The provided code has dependencies on the following libraries:
- Glut (http://user.xmission.com/ nate/glut.html). We recommend using Glut 3.7.6.
- Glew (http://glew.sourceforge.net/). We recommend using Glew 1.10.0.
- OpenCV (http://opencv.org/). We recommend using OpenCV 2.4.8.
- CLapack (http://www.netlib.org/clapack/). Clapack must be compiled using Blas (USE BLAS WRAP must be enabled when using CMake). We recommend using Clapac 3.2.1.

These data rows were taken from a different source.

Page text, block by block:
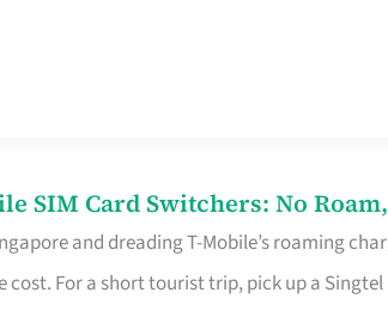
SIM Card Switchers: No
and dreading T-Mobile’s roaming
For a short tourist trip, pick up a Singtel
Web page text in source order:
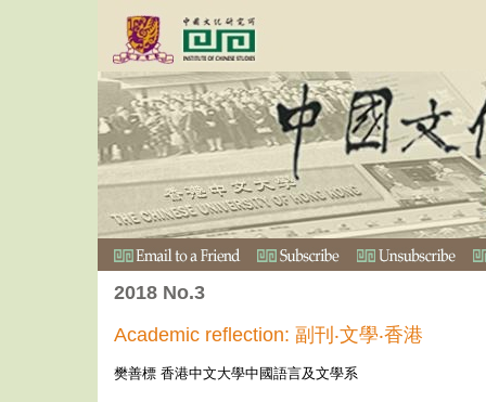
2018 No.3
Academic reflection: 副刊‧文學‧香港
樊善標 香港中文大學中國語言及文學系
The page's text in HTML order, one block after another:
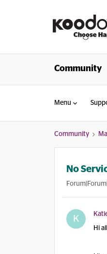
Community
Menu
Community
No
K
Hi
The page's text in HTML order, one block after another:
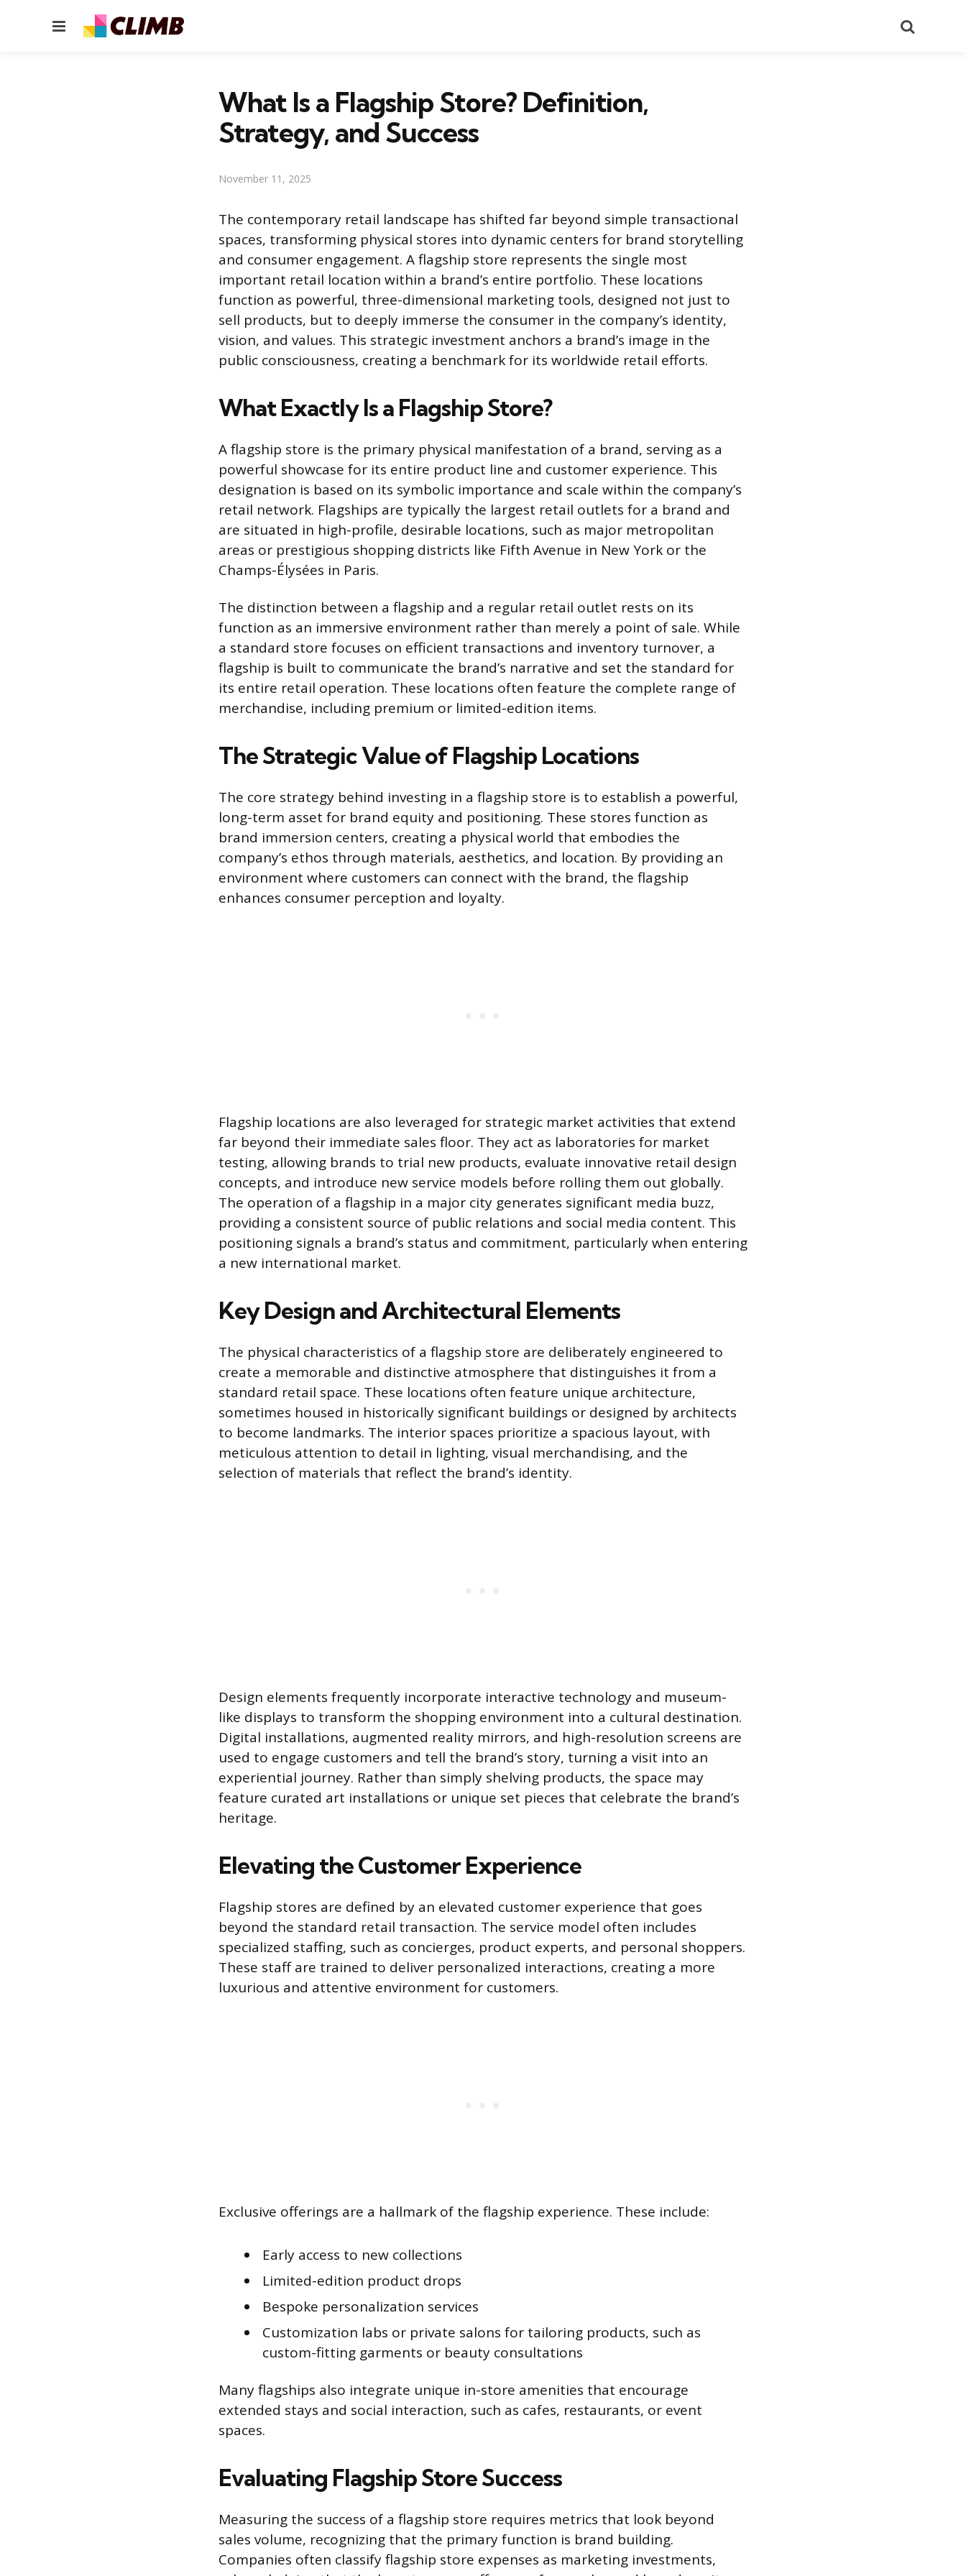
Menu
What Is a Flagship Store? Definition,
Strategy, and Success
November 11, 2025
The contemporary retail landscape has shifted far beyond simple transactional
spaces, transforming physical stores into dynamic centers for brand storytelling
and consumer engagement. A flagship store represents the single most
important retail location within a brand’s entire portfolio. These locations
function as powerful, three-dimensional marketing tools, designed not just to
sell products, but to deeply immerse the consumer in the company’s identity,
vision, and values. This strategic investment anchors a brand’s image in the
public consciousness, creating a benchmark for its worldwide retail efforts.
What Exactly Is a Flagship Store?
A flagship store is the primary physical manifestation of a brand, serving as a
powerful showcase for its entire product line and customer experience. This
designation is based on its symbolic importance and scale within the company’s
retail network. Flagships are typically the largest retail outlets for a brand and
are situated in high-profile, desirable locations, such as major metropolitan
areas or prestigious shopping districts like Fifth Avenue in New York or the
Champs-Élysées in Paris.
The distinction between a flagship and a regular retail outlet rests on its
function as an immersive environment rather than merely a point of sale. While
a standard store focuses on efficient transactions and inventory turnover, a
flagship is built to communicate the brand’s narrative and set the standard for
its entire retail operation. These locations often feature the complete range of
merchandise, including premium or limited-edition items.
The Strategic Value of Flagship Locations
The core strategy behind investing in a flagship store is to establish a powerful,
long-term asset for brand equity and positioning. These stores function as
brand immersion centers, creating a physical world that embodies the
company’s ethos through materials, aesthetics, and location. By providing an
environment where customers can connect with the brand, the flagship
enhances consumer perception and loyalty.
Flagship locations are also leveraged for strategic market activities that extend
far beyond their immediate sales floor. They act as laboratories for market
testing, allowing brands to trial new products, evaluate innovative retail design
concepts, and introduce new service models before rolling them out globally.
The operation of a flagship in a major city generates significant media buzz,
providing a consistent source of public relations and social media content. This
positioning signals a brand’s status and commitment, particularly when entering
a new international market.
Key Design and Architectural Elements
The physical characteristics of a flagship store are deliberately engineered to
create a memorable and distinctive atmosphere that distinguishes it from a
standard retail space. These locations often feature unique architecture,
sometimes housed in historically significant buildings or designed by architects
to become landmarks. The interior spaces prioritize a spacious layout, with
meticulous attention to detail in lighting, visual merchandising, and the
selection of materials that reflect the brand’s identity.
Design elements frequently incorporate interactive technology and museum-
like displays to transform the shopping environment into a cultural destination.
Digital installations, augmented reality mirrors, and high-resolution screens are
used to engage customers and tell the brand’s story, turning a visit into an
experiential journey. Rather than simply shelving products, the space may
feature curated art installations or unique set pieces that celebrate the brand’s
heritage.
Elevating the Customer Experience
Flagship stores are defined by an elevated customer experience that goes
beyond the standard retail transaction. The service model often includes
specialized staffing, such as concierges, product experts, and personal shoppers.
These staff are trained to deliver personalized interactions, creating a more
luxurious and attentive environment for customers.
Exclusive offerings are a hallmark of the flagship experience. These include:
Early access to new collections
Limited-edition product drops
Bespoke personalization services
Customization labs or private salons for tailoring products, such as
custom-fitting garments or beauty consultations
Many flagships also integrate unique in-store amenities that encourage
extended stays and social interaction, such as cafes, restaurants, or event
spaces.
Evaluating Flagship Store Success
Measuring the success of a flagship store requires metrics that look beyond
sales volume, recognizing that the primary function is brand building.
Companies often classify flagship store expenses as marketing investments,

- Approximate Nearest Neighbor Library ANN (http://www.cs.umd.edu/~mount/ANN/). We recommend using ANN 1.1.2.
To setup the provided code, use CMake and specify the required Glut, Glew, OpenCV, Clapack and ANN paths. Successfully compiling the project outputs a LocalWaveletPCA.exe. The compiled libraries glut32.dll, glew32.dll and ANN.dll, and the shader objects diffuse.fs, diffuse.vs, DisplayDispMap.fs, DisplayImage.fs, TemplateDisparityMap.fs, TemplateDisparityProject.vs, TemplateGeometryMap.fs and TemplateGeometryProject.vs must be copied into the generated project folder.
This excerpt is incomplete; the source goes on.